Within the Centre for Plant Success, the theme "Facilitating discoveries through novel design principles, mathematics, and technologies" develops mathematical and computational approaches that advance our understanding of plant success. This theme serves as a bridge between themes focused on understanding underlying gene regulatory networks and those focused on practical agricultural applications.

We seek to learn from evolutionary patterns of adaptation by understanding how plants have independently evolved similar “solutions” to similar environments. Application of multi-response phylogenetic mixed models provides a sophisticated statistical framework to analyse trait evolution and correlation patterns. For example, using eucalypts as a model system, we have uncovered a coordinated shift in functional traits associated with replicated evolution into arid environments. The group is developing phylogenetic G2P methods based on hidden Markov models to identify genomic regions associated with adaptive traits, alongside methods for analysing presence-absence patterns in sequence data for evidence of convergent evolution. We are also conducting a large-scale study of the comparative transcriptomics of adaptation to aridity.
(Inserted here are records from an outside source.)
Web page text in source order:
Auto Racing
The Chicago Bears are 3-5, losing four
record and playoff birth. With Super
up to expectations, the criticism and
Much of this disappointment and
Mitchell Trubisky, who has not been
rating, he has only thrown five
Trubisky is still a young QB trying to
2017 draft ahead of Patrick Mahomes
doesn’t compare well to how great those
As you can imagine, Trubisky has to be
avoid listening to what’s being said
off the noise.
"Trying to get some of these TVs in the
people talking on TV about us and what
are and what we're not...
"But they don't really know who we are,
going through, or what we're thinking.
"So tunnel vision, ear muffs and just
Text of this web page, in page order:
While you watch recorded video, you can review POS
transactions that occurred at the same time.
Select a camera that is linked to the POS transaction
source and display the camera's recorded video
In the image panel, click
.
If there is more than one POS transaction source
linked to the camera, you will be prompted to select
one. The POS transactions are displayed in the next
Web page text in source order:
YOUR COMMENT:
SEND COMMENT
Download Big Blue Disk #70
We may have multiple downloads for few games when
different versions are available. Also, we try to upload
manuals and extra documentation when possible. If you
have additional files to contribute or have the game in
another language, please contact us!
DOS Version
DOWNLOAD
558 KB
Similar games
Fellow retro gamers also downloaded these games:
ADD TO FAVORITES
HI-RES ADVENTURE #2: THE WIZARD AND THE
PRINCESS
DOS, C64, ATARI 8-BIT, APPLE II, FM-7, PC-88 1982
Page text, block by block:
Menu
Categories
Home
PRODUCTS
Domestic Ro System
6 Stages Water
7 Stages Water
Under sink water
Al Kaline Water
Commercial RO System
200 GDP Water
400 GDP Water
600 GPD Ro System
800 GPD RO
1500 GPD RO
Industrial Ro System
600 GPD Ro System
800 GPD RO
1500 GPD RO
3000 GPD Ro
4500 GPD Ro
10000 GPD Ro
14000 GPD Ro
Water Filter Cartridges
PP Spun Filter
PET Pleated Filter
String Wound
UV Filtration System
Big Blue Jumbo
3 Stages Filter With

We have been using PlantSage, our rapid genome, epigenome, genetic trait discovery, validation, and editing system (based on the Australian native, Nicotiana benthamiana), to understand and engineer differing drought resilience strategies.

We seek to enhance the Agricultural Production Systems Simulator (APSIM) platform in relation to modelling and prediction of the physiology and genetics of key adaptive traits (branching/tillering; phenology; high temperature and water limitation responses) in field crops.  The ongoing development of APSIM affords a predictive link between the functional physiology underpinning key adaptive traits, their genetic variability, and consequences on plant/crop scale phenotypic outcomes in target production environments. These enhancements are linked closely with G-P modelling and prediction activities in Theme 5.

The group also develops sophisticated approaches for working with mechanistic and crop growth models, including techniques in model calibration with uncertainty, emulation, and optimal control for maximising desired model outputs. This research extends to establishing the predictivity of the parameter-free models in use within the Centre, analysis of genetic networks using hypergraphs, and improved identification of evolutionary pressures in the context of genetic drift.

Technological innovations advanced within the theme include development of novel gene editing technologies, and the use of miniaturised cameras to do fine scale monitoring of plants water-use in the field.